The handle (19) corrects the alignment path moving along the row of uncut culms (crops) in the rotation range while maintaining the running speed at the time of straight traveling, and the handle (135 degrees left and right from the straight traveling position) 19) The spin-turn operation of turning the airframe on the field headland by rotation and moving to the next work step,
The speed is automatically reduced to about one-fourth of the traveling speed when traveling straight ahead.

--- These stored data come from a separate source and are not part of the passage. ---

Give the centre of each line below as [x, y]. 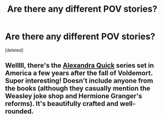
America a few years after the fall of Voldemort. [79, 73]
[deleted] [14, 50]
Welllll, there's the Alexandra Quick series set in [80, 65]
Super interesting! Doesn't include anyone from [79, 81]
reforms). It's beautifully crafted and [62, 104]
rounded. [20, 111]
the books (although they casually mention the [78, 88]
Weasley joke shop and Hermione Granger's [74, 96]
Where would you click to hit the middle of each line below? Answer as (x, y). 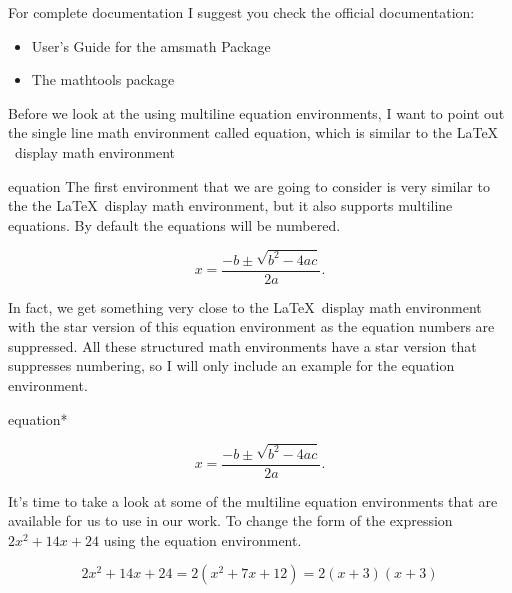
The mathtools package (103, 79)
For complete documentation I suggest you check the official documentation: (241, 12)
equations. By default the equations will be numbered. (174, 224)
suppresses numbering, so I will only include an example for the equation (231, 365)
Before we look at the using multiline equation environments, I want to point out (256, 112)
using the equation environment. (202, 539)
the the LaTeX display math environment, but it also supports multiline (230, 205)
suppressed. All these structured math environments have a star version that (242, 345)
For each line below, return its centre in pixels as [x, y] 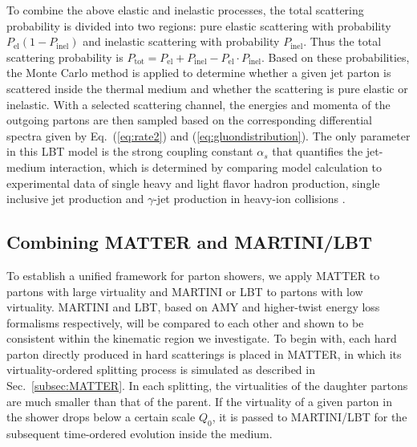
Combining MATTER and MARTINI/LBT [190, 242]
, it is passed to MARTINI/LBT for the [310, 417]
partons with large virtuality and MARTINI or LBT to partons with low [185, 291]
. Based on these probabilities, [336, 57]
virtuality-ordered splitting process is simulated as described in [161, 370]
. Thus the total [342, 41]
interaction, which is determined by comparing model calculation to [216, 167]
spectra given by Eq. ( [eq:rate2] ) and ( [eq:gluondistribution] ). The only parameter [208, 135]
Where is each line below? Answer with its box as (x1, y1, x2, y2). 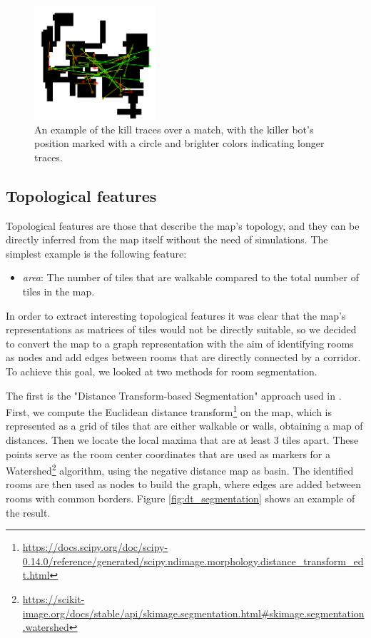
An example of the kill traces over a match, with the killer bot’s (34, 121, 314, 136)
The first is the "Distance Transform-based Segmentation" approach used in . (6, 388, 342, 402)
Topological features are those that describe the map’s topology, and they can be (6, 218, 360, 233)
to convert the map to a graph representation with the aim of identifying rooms (6, 335, 354, 350)
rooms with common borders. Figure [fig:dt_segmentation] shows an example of (6, 491, 355, 505)
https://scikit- (22, 591, 85, 606)
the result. (6, 505, 51, 520)
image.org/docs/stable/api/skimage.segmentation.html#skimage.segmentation (22, 605, 365, 620)
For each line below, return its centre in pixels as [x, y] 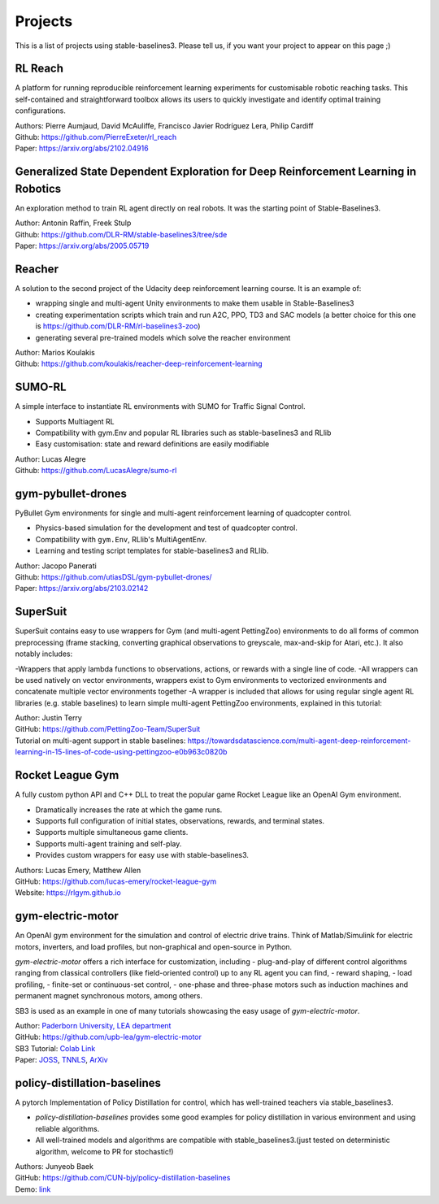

Further, when the sub-shift is maintained at the standard speed (1.5 m / s) and the steering handle (19) is rotated by 90 degrees, the main shift lever (68) operates to change the main shift output to high speed and 3 minutes. Even if it is changed to one-third and one-third, only the turning speed (body center speed) is changed while the turning radius of the aircraft is kept substantially constant. Further, the first hydraulic pump (23) and the first hydraulic motor (24) are maintained in the straight traveling state within the setting range of the link bolt (97) and the phase adjusting hole (149) based on the straight traveling position, so that the crop row or the Prevents the running speed from changing non-uniformly even if the steering operation is performed along the ridge, etc., making it possible to correct the course during agricultural work while maintaining approximately the same running speed. And the appropriate steering operation can be performed by substantially matching the running operation of the vehicle. The sub-transmission lever (74) for switching the transmission reference value of the main transmission lever (73) has a small or large turning radius in proportion to the low (L), standard (M) and high (H) switching of the sub-transmission operation. And the first hydraulic pump (23) and the motor (24)
Of the speed reduction ratio between the traveling crawler (2) and the second hydraulic pump (26) and the speed reduction ratio between the motor (27) and the traveling crawler (2) or the traveling required for the small radius turning required for the spin turn operation The driving speed during turning is changed while maintaining a substantially constant turning radius by operating the main shift lever (73) at the same sub-shifting operation position while ensuring the driving force, etc. Driving operation can be performed in accordance with the conditions, etc., to improve mobility and driving operability.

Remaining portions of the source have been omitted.